= Christoph Klein =

German pediatrician and oncologist

Christoph Klein (born 18 August 1964 in Kirchen (Sieg)) is a German Pediatric Hematologist/Oncologist and Director at the Dr. von Hauner Children’s Hospital, LMU Munich, Germany.

== Career ==
Christoph Klein completed clinical and scientific training at the Dr. von Hauner Children's Hospital Munich, Hôpital Necker Enfants Malades, Paris, University Children's Hospital Freiburg, and Boston Children's Hospital. He was Chair of the Department of Pediatric Hematology/Oncology at Hannover Medical School before being appointed Chair of the Department of Pediatrics at LMU Munich in 2011.

Klein and his laboratory investigate clinical, genetic and cell biological aspects of rare diseases of the blood and immune system. By studying rare human diseases, his team is interested in elucidating basic mechanisms orchestrating the development and function of hematopoietic and immune cells. Furthermore, the team strives toward the development of novel cell- and gene-based therapeutic strategies.

He discovered numerous diseases and conducted the first clinical gene therapy study for patients with Wiskott Aldrich syndrome.

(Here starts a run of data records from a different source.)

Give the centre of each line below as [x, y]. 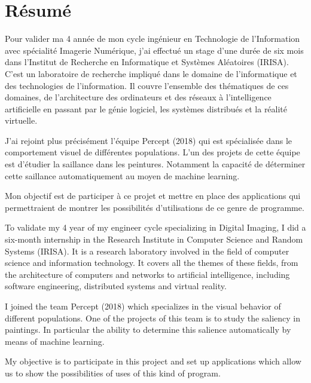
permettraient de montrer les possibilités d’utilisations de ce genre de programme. [155, 207]
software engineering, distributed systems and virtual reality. [116, 286]
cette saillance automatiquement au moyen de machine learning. [122, 175]
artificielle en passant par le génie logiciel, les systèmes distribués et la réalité [146, 108]
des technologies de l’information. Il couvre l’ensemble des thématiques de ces [147, 85]
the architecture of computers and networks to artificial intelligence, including [147, 274]
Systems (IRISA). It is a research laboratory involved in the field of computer [147, 251]
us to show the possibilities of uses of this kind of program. [113, 373]
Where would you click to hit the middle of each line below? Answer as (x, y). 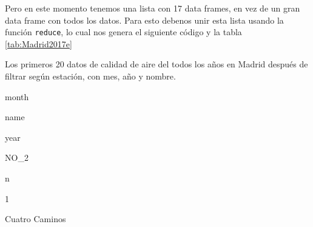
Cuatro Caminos (35, 219)
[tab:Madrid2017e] (39, 43)
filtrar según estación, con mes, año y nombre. (90, 76)
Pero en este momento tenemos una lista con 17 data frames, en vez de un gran (153, 8)
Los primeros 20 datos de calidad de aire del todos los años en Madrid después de (156, 64)
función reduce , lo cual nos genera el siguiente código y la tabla (123, 32)
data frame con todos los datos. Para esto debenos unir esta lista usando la (144, 20)
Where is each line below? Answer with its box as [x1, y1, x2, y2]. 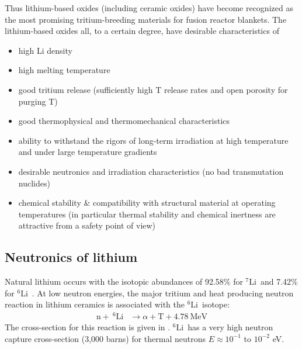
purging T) [18, 95, 58, 107]
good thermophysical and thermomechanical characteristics [18, 115, 230, 127]
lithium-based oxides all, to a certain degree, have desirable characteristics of [5, 25, 279, 37]
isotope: [202, 298, 230, 310]
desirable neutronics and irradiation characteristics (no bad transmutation [18, 165, 284, 177]
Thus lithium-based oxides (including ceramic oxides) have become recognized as [5, 2, 293, 13]
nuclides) [18, 177, 50, 189]
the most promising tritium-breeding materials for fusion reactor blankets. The [5, 13, 287, 25]
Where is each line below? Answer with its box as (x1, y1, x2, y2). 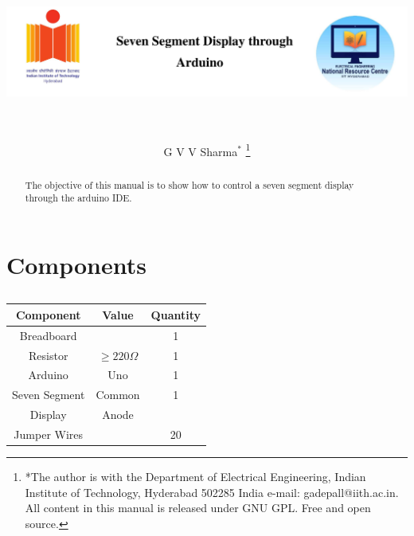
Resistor (29, 346, 68, 363)
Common (96, 386, 140, 403)
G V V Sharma (163, 143, 238, 159)
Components (6, 248, 146, 280)
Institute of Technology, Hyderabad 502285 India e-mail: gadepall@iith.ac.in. (25, 483, 399, 500)
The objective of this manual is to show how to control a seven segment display (25, 178, 354, 191)
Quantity (150, 306, 201, 323)
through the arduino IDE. (25, 191, 132, 205)
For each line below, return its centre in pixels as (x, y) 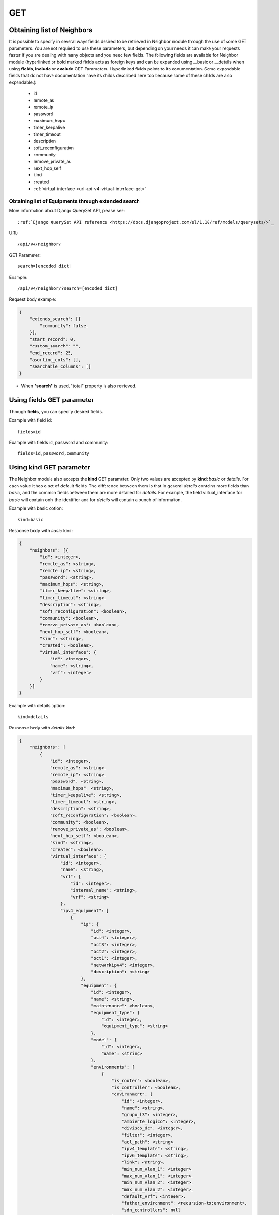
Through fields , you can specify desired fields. (56, 411)
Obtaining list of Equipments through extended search (75, 201)
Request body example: (33, 299)
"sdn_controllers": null (151, 1210)
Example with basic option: (36, 508)
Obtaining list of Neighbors (51, 30)
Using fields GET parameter (52, 400)
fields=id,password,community (54, 454)
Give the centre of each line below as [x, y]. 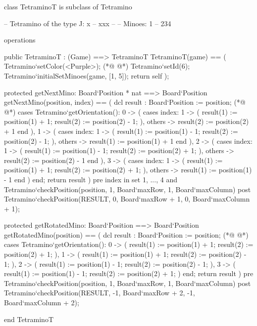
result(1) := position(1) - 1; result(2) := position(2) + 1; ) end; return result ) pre [129, 273]
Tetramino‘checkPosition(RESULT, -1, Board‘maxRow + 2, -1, [100, 293]
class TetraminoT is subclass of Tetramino [68, 6]
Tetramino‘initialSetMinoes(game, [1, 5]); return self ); [87, 75]
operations [20, 40]
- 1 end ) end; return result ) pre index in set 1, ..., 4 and [91, 179]
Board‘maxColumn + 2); [42, 303]
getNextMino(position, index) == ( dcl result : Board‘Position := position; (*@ [125, 102]
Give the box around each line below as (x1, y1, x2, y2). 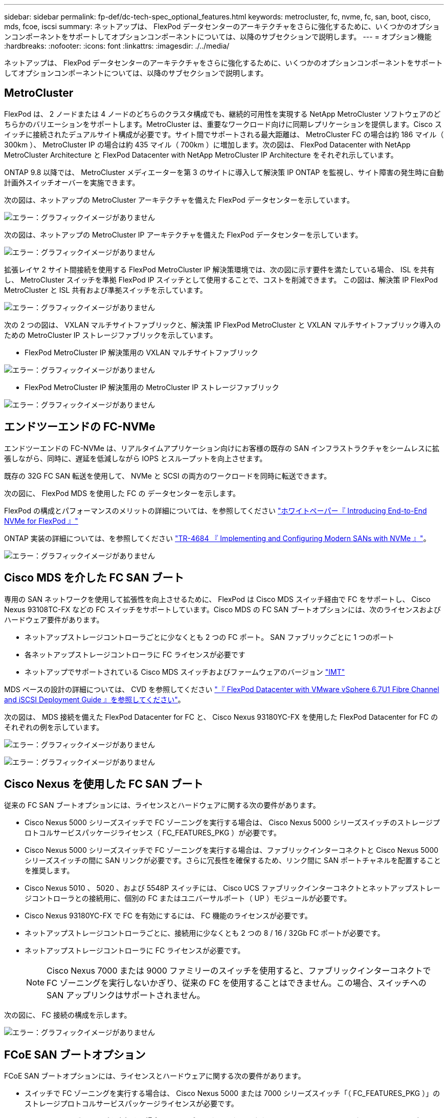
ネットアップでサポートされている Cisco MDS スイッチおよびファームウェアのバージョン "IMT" (25, 667, 345, 676)
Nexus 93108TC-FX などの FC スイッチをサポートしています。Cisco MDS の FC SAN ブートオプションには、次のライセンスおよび (4, 605, 441, 614)
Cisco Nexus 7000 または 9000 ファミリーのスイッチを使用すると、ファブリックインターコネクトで (47, 965, 431, 976)
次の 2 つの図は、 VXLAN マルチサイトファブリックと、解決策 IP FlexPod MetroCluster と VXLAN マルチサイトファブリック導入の (4, 320, 441, 329)
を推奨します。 (25, 866, 74, 875)
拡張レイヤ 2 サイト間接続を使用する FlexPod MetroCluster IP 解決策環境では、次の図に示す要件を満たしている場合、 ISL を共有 (4, 265, 435, 274)
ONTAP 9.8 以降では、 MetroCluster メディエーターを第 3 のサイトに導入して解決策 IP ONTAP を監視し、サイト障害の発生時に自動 (4, 167, 444, 177)
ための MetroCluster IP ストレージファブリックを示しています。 (4, 330, 217, 339)
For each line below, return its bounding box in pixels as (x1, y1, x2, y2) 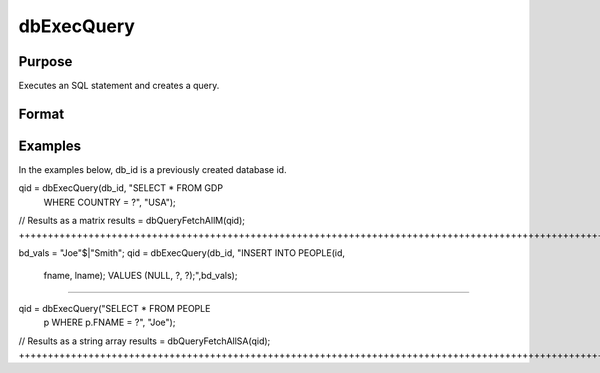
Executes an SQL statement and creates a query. (18, 80, 220, 92)
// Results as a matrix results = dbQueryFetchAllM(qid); (18, 215, 245, 227)
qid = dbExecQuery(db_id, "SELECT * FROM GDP (18, 182, 224, 194)
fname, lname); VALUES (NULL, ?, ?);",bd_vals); (43, 270, 238, 282)
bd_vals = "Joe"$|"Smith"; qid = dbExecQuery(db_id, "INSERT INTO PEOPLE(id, (18, 246, 345, 259)
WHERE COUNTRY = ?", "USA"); (43, 196, 177, 208)
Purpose (18, 53, 73, 70)
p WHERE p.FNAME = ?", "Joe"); (43, 316, 176, 329)
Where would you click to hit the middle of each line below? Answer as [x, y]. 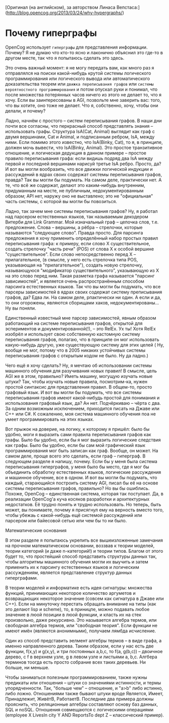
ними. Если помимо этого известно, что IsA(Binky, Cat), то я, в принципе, [84, 142]
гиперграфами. [22, 578]
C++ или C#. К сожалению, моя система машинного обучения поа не [81, 414]
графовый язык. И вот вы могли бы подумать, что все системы [73, 392]
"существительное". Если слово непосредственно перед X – [71, 254]
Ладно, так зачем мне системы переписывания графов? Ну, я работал [81, 211]
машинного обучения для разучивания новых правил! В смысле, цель [81, 371]
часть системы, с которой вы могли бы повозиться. [61, 201]
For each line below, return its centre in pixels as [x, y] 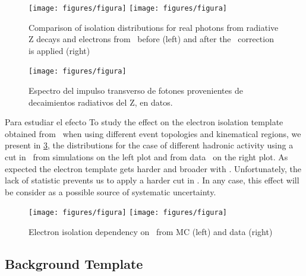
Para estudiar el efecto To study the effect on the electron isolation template [144, 122]
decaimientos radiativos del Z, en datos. [101, 102]
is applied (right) [59, 50]
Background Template [74, 264]
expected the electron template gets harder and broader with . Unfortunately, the [153, 168]
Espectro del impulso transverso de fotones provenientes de [136, 91]
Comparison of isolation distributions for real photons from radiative [154, 27]
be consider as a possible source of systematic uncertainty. [111, 191]
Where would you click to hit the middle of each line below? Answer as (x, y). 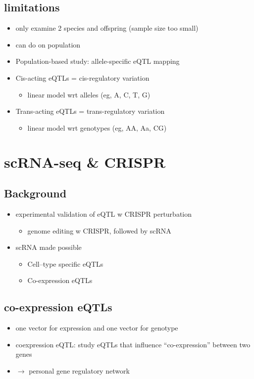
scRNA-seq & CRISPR (85, 162)
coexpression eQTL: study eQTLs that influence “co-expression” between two (133, 344)
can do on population (48, 44)
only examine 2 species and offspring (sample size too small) (107, 28)
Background (35, 193)
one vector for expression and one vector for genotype (97, 328)
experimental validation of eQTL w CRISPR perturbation (104, 213)
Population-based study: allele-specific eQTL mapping (98, 61)
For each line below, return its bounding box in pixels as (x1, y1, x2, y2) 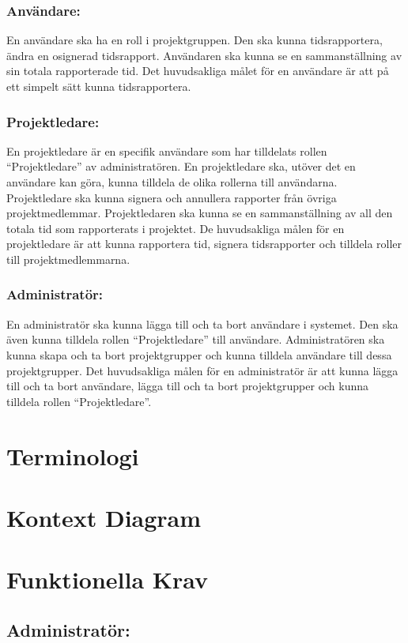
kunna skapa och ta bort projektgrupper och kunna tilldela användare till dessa (6, 346, 392, 363)
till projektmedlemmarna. (6, 250, 130, 267)
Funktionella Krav (6, 563, 209, 596)
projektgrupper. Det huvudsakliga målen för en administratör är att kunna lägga (6, 362, 399, 378)
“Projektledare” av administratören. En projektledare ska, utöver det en (6, 158, 356, 175)
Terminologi (6, 439, 139, 472)
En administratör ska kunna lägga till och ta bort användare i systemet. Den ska (6, 315, 399, 332)
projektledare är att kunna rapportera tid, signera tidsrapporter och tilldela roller (6, 235, 402, 252)
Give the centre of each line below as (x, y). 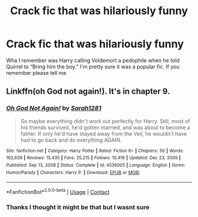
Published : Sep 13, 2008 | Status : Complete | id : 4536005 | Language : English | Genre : (96, 165)
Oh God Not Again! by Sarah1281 (54, 108)
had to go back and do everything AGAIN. (71, 140)
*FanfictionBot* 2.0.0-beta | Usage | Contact (58, 191)
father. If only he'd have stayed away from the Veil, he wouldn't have (104, 133)
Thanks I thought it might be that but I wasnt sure (78, 207)
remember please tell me (36, 73)
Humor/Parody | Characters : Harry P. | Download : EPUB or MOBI (73, 172)
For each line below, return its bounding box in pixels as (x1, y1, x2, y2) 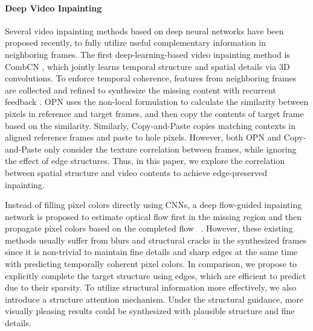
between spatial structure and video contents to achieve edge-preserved (5, 166, 268, 178)
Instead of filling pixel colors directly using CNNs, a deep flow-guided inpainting (5, 198, 302, 211)
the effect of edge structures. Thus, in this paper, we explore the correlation (5, 154, 285, 167)
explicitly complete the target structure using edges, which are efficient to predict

Klein co-founded the international Care-for-Rare Foundation for children with rare diseases. Care-for-Rare is a non-profit organization following the Leitmotiv "From Discovery to Cure". No child should be destined to suffer or die just because his or her disease is very rare, regardless of ethnic origin and the financial opportunities of his or her family.

== Honors and awards ==
The American Society of Hematology honored Klein with a scholar award (1998) and the William-Dameshek Prize (2011). Klein is also recipient of the Gottfried Wilhelm Leibniz Prize awarded by the German Research Society (2010), the Adalbert Czerny Prize awarded by the German Society for Pediatrics (2007), the Eva Luise Köhler Prize for Rare Diseases (2011), and the Khwarizmi International Award by the Islamic Republic Iran (2016).

The American Society of Clinical Investigation (2014) and the Hector Fellow Academy (2013) elected Klein as member.

He is also recipient of the Cusanus-Award for his philanthropic and social activities (2015).